Magic Numbers : A Solution to Foreign Characters i...

shayanmajumder

Introduction

While using SAP CPI a consultant often faces a task of sending various types of files to an external SFTP server however more than often just simply defining the file type in the file extension is not enough. There are cases when even though we have the proper extension the file is not properly deciphered by the relevant software. Hence it becomes crucial to hardcode the encoding of the file before it is being sent to the SFTP.

Byte Order Marker (BOM) is used to define encoding and byte order in a file.

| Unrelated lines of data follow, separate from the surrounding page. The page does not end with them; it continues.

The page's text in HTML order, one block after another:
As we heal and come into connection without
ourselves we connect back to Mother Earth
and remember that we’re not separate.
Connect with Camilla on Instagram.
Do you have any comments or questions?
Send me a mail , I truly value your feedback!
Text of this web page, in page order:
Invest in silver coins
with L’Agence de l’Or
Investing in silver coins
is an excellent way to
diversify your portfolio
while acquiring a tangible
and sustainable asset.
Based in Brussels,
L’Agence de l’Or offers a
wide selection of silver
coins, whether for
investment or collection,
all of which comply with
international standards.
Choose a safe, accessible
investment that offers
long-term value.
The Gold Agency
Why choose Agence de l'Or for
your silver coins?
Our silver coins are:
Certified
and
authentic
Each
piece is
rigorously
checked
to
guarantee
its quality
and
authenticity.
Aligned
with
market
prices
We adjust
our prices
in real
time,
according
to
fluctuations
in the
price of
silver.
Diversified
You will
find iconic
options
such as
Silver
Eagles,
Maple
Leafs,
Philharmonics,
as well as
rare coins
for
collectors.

Usually taking form as an encoded sequence of bytes, BOM aids software in deciphering endianness or byte order for multibyte character encodings such as UTF-16 and UTF-32. The BOMs are also sometimes referred as Magic Numbers which are specific bytes at the beginning of a file that distinguish it as a certain file type. They are also known as file signatures and can help the system identify files even without a file extension.

Advantages of using byte order marker include:

The Byte Order Mark (BOM) plays a crucial role in identifying the character encoding of a text file, especially within Unicode. Given that various encodings may coexist such as UTF-8, UTF-16 and UTF-32; the BOM distinguishes between them an operation particularly useful for those actively working with these different implications of Unicode.
The Byte Order Mark (BOM) serves as a byte order indication for encodings such as UTF-16, where the significance lies in their byte order (endianness). This specific sequence of bytes indicates whether the least significant or most significant byte precedes it.
The inclusion of Byte Order Mark (BOM) can significantly enhance compatibility, particularly in environments where diverse systems or software might interpret text files with variance; thus the use of a BOM helps guarantee that supporting programs will correctly decipher the text file.

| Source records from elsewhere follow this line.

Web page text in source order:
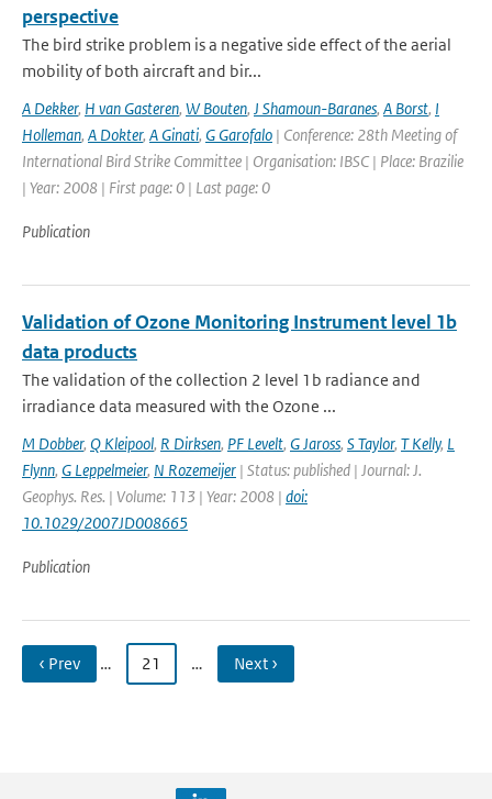
perspective
The bird strike problem is a negative side effect of the aerial
mobility of both aircraft and bir...
A Dekker, H van Gasteren, W Bouten, J Shamoun-Baranes, A Borst, I
Holleman, A Dokter, A Ginati, G Garofalo | Conference: 28th Meeting of
International Bird Strike Committee | Organisation: IBSC | Place: Brazilie
| Year: 2008 | First page: 0 | Last page: 0
Publication
Validation of Ozone Monitoring Instrument level 1b
data products
The validation of the collection 2 level 1b radiance and
irradiance data measured with the Ozone ...
M Dobber, Q Kleipool, R Dirksen, PF Levelt, G Jaross, S Taylor, T Kelly, L
Flynn, G Leppelmeier, N Rozemeijer | Status: published | Journal: J.
Geophys. Res. | Volume: 113 | Year: 2008 | doi:
10.1029/2007JD008665
Publication
‹ Prev … 21 … Next ›
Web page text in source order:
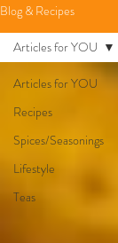
Blog & Recipes
Articles for YOU
Recipes
Spices/Seasonings
Lifestyle
Teas
Articles for YOU

Different types of byte order markers

Encoding	Representation (hexadecimal)	Unicode String Format
UTF-8	EF BB BF	\uFEFF
UTF-16, big-endian	FE FF	\uFFFE
UTF-16, little-endian	FF FE	\uFEFF
UTF-32, big-endian	00 00 FE FF	\u0000\u0000\uFEFF
UTF-32, little-endian	FF FE 00 00	\uFEFF\u0000\u0000
UTF-7	2B 2F 76 38 2B 2F 76 39	+/v8+/v9

A comprehensive list of all file magic numbers can be found here.

Using BOM in SAP CPI Groovy Script

Suppose we need to send a simple CSV to a SFTP which contains some Chinese characters. If we do not encode it using BOM and try opening it using excel the output will be shown as:

However when we encode it using BOM using the following code the output will be as follows:

def csvString = "Name,Age,City,ChineseText\nJohn,30,Beijing,你好世界"
csvString = "\uFEFF" + csvString; // New string after adding UTF-8 Byte Order Mark (BOM)

Hence we can see how hardcoding a byte order can help us in dealing with foreign characters and unique encoding styles.

Use of byte markers incase of bidirectional text

Certain integration which involve bidirectional texts involving a mix of both Left to Right and Right to Left directional texts this might require the use of byte markers which make it unidirectional. A good example of such kind of integrations is the Hilan interface which involves a mix of both Hebrew and English alphabets and hence viewing the data effectively becomes very difficult.

Direction	Unicode Byte Marker	Description	Preview (Showing all characters )	Final Display
LTR (Left-to-Right)	\u200E	This marker signals left-to-right text.
RTL (Right-to-Left)	\u200F	This marker signals right-to-left text.
Pop Directional Format	\u202C	The marker terminates an embedding or overrides control by popping the last direction setting.
LRE (Left-to-Right Embedding)	\u202A	This marker indicates that the following text should be treated as an embedded left-to-right block.
RLE (Right-to-Left Embedding)	\u202B	Use this marker to indicate that the following text should be treated as a right-to-left block.
Left-to-Right Override	\u202D	This marker enforces left-to-right direction for the enclosed text, overriding the default right-to-left direction.
Right-to-Left Override	\u202E	This marker enforces right-to-left direction for the enclosed text, overriding the default left-to-right direction.

Conclusion

While the use of BOM can be beneficial in certain situations, it is not always required or preferred. In some instances, such as HTTP responses and scripting languages, including BOMs can cause unforeseen issues. Therefore, it is crucial to evaluate the specific requirements and compatibility of the systems and tools being utilized before deciding to incorporate a BOM in text files. BOM should also be carefully used incase of fixed width files as it introduces additional special characters which might cause an issue with the interpreting software.